Doctor screening the temperature of a man using an infrared forehead thermometer-Temperature and Symptom Screenings Are Inadequate in Detecting COVID-19 Cases-ss-Featured

Everyone is familiar with the temperature and COVID-19 symptom checks conducted in various places. However, it turns out that those are inadequate in detecting COVID-19 infections and preventing outbreaks.

Fox News reported that a study of Marine recruits has found that even with these measures and strict quarantines before their training, they spread the virus to others even though hardly any of them had symptoms. Researchers did not catch the infections using symptom screening.

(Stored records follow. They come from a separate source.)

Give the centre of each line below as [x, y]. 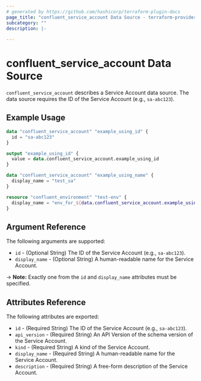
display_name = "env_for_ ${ [47, 203]
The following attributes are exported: [53, 317]
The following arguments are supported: [56, 241]
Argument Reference [46, 227]
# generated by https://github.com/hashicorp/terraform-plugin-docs [93, 12]
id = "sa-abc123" [33, 137]
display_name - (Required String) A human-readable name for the [95, 354]
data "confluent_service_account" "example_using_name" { [80, 176]
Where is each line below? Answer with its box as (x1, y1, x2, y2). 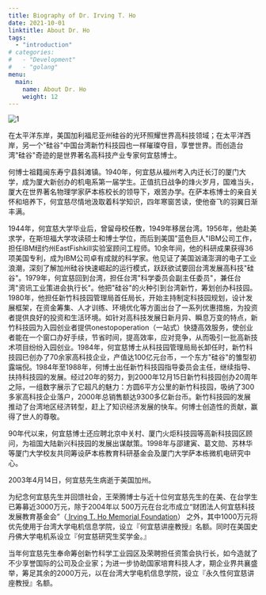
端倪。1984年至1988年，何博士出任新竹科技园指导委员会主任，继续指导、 (14, 362, 255, 372)
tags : (8, 33, 26, 42)
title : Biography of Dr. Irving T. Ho (8, 11, 136, 20)
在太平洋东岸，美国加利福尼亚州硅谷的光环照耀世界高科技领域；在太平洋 (8, 131, 244, 140)
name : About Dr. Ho (22, 85, 87, 93)
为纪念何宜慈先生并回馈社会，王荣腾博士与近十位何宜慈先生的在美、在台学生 (8, 492, 258, 502)
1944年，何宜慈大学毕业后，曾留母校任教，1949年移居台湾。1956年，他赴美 (8, 223, 257, 234)
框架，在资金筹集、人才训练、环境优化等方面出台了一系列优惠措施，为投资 (14, 303, 258, 313)
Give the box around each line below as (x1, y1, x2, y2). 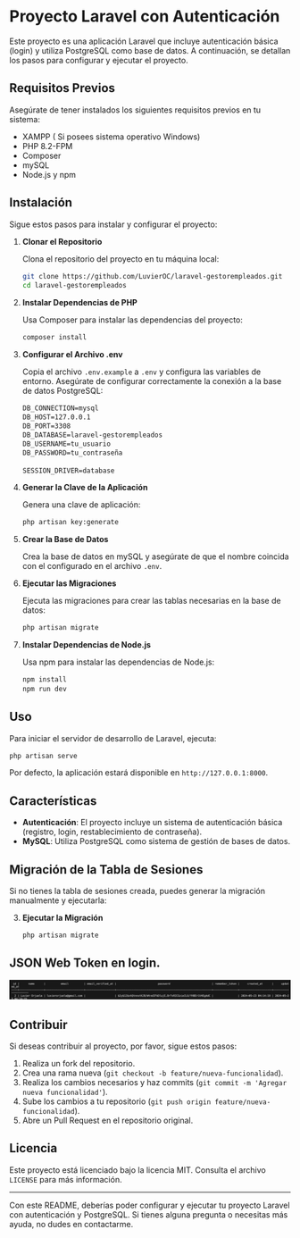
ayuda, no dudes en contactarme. (9, 1218, 134, 1229)
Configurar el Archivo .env (21, 349, 123, 360)
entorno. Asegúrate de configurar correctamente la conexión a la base (21, 376, 282, 387)
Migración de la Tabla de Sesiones (9, 862, 204, 877)
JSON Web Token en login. (9, 956, 161, 971)
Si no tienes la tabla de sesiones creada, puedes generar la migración (9, 886, 266, 896)
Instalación (9, 195, 73, 211)
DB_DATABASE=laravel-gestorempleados (21, 431, 163, 439)
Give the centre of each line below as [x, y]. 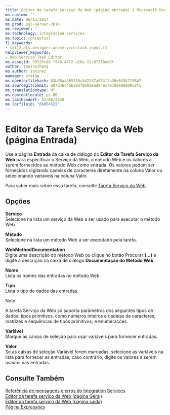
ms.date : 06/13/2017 [27, 19]
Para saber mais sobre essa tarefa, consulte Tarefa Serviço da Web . [76, 186]
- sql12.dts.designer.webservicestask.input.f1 [56, 48]
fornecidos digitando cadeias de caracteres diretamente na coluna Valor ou [84, 170]
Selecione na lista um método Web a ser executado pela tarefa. [71, 239]
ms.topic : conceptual [28, 39]
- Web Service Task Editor [34, 57]
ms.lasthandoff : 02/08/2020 [35, 99]
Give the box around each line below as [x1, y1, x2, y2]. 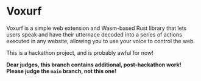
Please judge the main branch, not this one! [6, 67, 117, 74]
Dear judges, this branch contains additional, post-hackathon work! [6, 61, 182, 68]
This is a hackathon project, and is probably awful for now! [6, 49, 153, 56]
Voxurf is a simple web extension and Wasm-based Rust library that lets [6, 24, 187, 32]
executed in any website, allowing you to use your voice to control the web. [6, 37, 196, 44]
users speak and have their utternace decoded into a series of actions [6, 30, 183, 38]
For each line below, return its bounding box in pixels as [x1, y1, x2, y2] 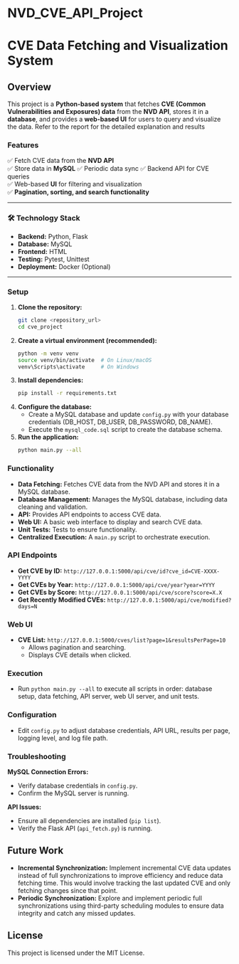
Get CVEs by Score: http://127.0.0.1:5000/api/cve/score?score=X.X [17, 588, 223, 596]
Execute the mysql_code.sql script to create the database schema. [28, 425, 223, 434]
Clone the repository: [17, 303, 83, 312]
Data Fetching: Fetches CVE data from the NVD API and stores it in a [17, 480, 221, 488]
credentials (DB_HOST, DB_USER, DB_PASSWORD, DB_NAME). [28, 418, 213, 426]
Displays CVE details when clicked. [28, 651, 132, 660]
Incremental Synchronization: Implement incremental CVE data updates [17, 863, 231, 872]
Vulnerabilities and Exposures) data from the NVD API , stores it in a [7, 107, 209, 116]
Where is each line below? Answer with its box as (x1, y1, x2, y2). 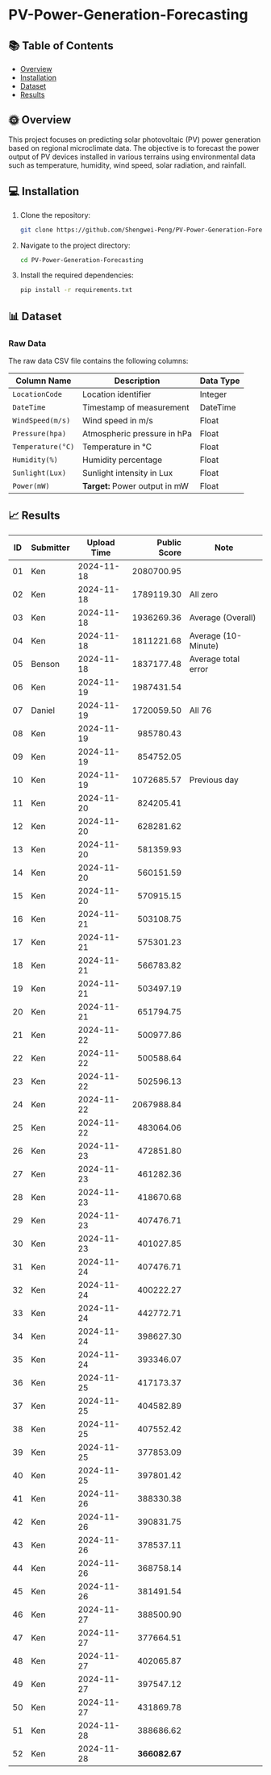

The study, published in the New England Journal of Medicine on Wednesday, “has implications for colleges, prisons, meatpacking plants and other places that rely on this sort of screening to detect infections and prevent outbreaks,” Fox News reported.

“We spent a lot of time putting measures like that in place and they’re probably not worth the time as we had hoped,” said Jodie Guest, a public health researcher at Atlanta’s Emory University. “Routine testing seems to be better in this age group” as younger adults usually have no symptoms.

Symptom Checks Not Enough?

Researchers from the Icahn School of Medicine at Mount Sinai in New York and the Naval Medical Research Center led the study. It involved 1,848 Marine recruits who were instructed to isolate themselves at home for two weeks. Then, they stayed in a supervised military quarantine at a closed college campus for another two weeks.

They had a single roommate, wore masks, stayed at least 6 feet apart, and did most training outdoors. It also included daily fever and symptom checks.

They were tested for the virus when they arrived for the military quarantine and 7 and 14 days afterward. According to Fox News, sixteen (1%) tested positive on arrival and only one of them had any symptoms. Another 35 (2%) tested positive during the two-week military quarantine. Additionally, four of them had symptoms.

“A lot of the infection that occurs, we don’t even realize it is occurring,” said Navy Cmdr. Andrew Letizia, a doctor at the Naval Medical Research Center.

“This is a really infectious virus. You really need to use a combination of good public health measures, temperature checks, mask wearing, social distancing, hand washing … and comprehensive testing” to prevent spread, said Mount Sinai’s Dr. Stuart Sealfon.